I thought it was brilliant, thanks.

Can someone confirm if this is real?  I mean, are all the players real?  I haven't had time to research it.


----------



## nomore4s (19 January 2009)

Very good article.

Talk about greed and stupidity.


----------



## theasxgorilla (19 January 2009)

nomore4s said:


> Very good article.
> 
> Talk about greed and stupidity.




And ignorance.  He managed to tie together then entire finance markets time continuum for the last 25 or so years and demonstrate how ignorant everyone has been.


----------



## Sean K (19 January 2009)

Is it the end FOR EVER, or just a part of the overall cycle?


----------



## prawn_86 (19 January 2009)

kennas said:


> Is it the end FOR EVER, or just a part of the overall cycle?




Thats something im also tossing up Kennas. Historically the bad/depressing times have always been a good time to purchase for value investors. Each time people have said "this crash is different" as they are now. So is it actually different this time? ie - will the markets not recover within the next 5 - 10 years


----------



## theasxgorilla (19 January 2009)

prawn_86 said:


> Thats something im also tossing up Kennas. Historically the bad/depressing times have always been a good time to purchase for value investors. Each time people have said "this crash is different" as they are now. So is it actually different this time? ie - will the markets not recover within the next 5 - 10 years




Keep an eye on earnings though.  If they continue to disappoint the bear market will perpetuate.  If you buy now in anticipation of a bull market which starts in 5 years, in the meantime I reckon you'll be holding through a lot more very bad news and all the psychology that goes with that.

Time to look at alternative investments.  Oh wait, that's what got us here.  Which is why no-one is looking there and why the truly smart money probably is.


----------



## theasxgorilla (19 January 2009)

kennas said:


> Is it the end FOR EVER, or just a part of the overall cycle?




It's cyclical in the sense that at some point in the future there will be another bull market.  In the meantime, what is broken needs to be fixed.  

To paraphrase John Mauldin, an entire international credit industry has been vapourised.  And anyone who doesn't comprehend how credit has made their long-only portfolios profitable during the last 25 years simply hasn't done enough homework.

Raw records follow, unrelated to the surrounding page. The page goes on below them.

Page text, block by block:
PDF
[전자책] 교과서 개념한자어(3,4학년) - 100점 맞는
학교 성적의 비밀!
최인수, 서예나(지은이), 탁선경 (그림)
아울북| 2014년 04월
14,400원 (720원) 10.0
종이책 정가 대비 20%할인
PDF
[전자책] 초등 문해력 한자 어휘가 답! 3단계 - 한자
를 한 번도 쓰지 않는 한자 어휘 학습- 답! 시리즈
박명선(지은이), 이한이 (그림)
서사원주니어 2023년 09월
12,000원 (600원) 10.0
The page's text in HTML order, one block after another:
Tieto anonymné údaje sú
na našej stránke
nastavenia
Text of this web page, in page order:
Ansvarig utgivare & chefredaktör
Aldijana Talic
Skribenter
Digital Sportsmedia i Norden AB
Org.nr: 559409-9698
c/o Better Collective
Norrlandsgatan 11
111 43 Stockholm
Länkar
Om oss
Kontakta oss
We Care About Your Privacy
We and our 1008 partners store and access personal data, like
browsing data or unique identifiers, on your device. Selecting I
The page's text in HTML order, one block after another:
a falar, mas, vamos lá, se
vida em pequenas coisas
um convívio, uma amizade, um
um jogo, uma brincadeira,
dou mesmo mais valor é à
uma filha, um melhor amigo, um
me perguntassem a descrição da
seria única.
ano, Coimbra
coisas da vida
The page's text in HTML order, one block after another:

I took this away from that article.  He wrote _Liars Poker_ in '89 after leaving the industry in anticipation that the machine was broken.  It's not difficult to find such opining around this era.  The two Market Wizards books are filled with very bright and successful traders predicting that the _real_ end was nigh.  And then we got the 90s, and then we got the 00s.  

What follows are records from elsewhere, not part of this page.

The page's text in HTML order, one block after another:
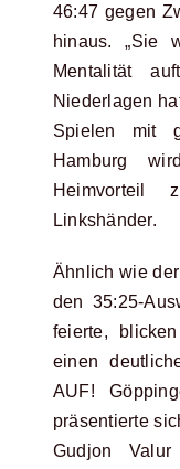
46:47 gegen
hinaus. „Sie
Mentalität
Niederlagen
Spielen mit
Hamburg
Heimvorteil
Linkshänder.
Ähnlich wie
den 35:25-
feierte,
einen
AUF!
präsentierte
Gudjon

Now, there are a lot of credible reasons to believe that the machine really is broken.  And presumably worse than if the Wall Street Lewis walked away from in the 80s had been dealt with and reformed then rather than two decades later.

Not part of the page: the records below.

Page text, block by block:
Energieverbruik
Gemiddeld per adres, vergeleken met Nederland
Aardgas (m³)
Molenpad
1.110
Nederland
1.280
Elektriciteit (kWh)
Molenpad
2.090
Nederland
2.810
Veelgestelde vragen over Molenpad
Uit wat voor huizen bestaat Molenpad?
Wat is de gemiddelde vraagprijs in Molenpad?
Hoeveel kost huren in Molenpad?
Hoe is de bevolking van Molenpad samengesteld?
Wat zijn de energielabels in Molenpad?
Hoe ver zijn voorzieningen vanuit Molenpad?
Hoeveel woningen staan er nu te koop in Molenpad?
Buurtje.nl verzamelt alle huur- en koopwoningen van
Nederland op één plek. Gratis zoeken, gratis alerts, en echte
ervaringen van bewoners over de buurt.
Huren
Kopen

Some people are drawing parallels with the 70s, but at the same time a lot of statistics are coming out with claims that they're the worst since the 30s depression.  The surreal part is the way the impact to the real economy is being drawn out.  I'm not noticing it much at all in either Australia, Sweden or Holland.  People just got through Christmas buying more for less.

It seems a lot worse in the UK and the US...through the looking glass of my Internet screen.  But if it's that bad where are the soup kitchens?  Or have western societies standard of living risen far enough to ensure this is unlikely to happen?

My gut tells me we're in bull trap territory.


----------



## Sean K (19 January 2009)

theasxgorilla said:


> My gut tells me we're in bull trap territory.



Yeah, me too. Can't wait for the next 4 horseman to arrive so I can park some cash somewhere. It's just buying rum at the moment, which isn't a solid investment.


----------



## theasxgorilla (19 January 2009)

kennas said:


> Yeah, me too. Can't wait for the next 4 horseman to arrive so I can park some cash somewhere. It's just buying rum at the moment, which isn't a solid investment.




Last time I checked it was extremely liquid though


----------



## basilio (19 January 2009)

Interesting question about whether the market is over "forever".

Michael Lewis rightly thought in 1989 that the market needed fundamental reform or would crash. Since then there has basically been a steady and then escalating increase in debt which seems to have funded the rises in stock markets - particularly America.

The Madoff scam is the best example of this effect where the fund continues to grow while more money is poured in. Trouble is the fund is a bubble.

I suspect the market will mirror Madoff. It is mostly bubble. Real physical product making value is very thin on the ground. How can it be otherwise when the most lucrative game in town is playing with money to make money rather than more industrious activities?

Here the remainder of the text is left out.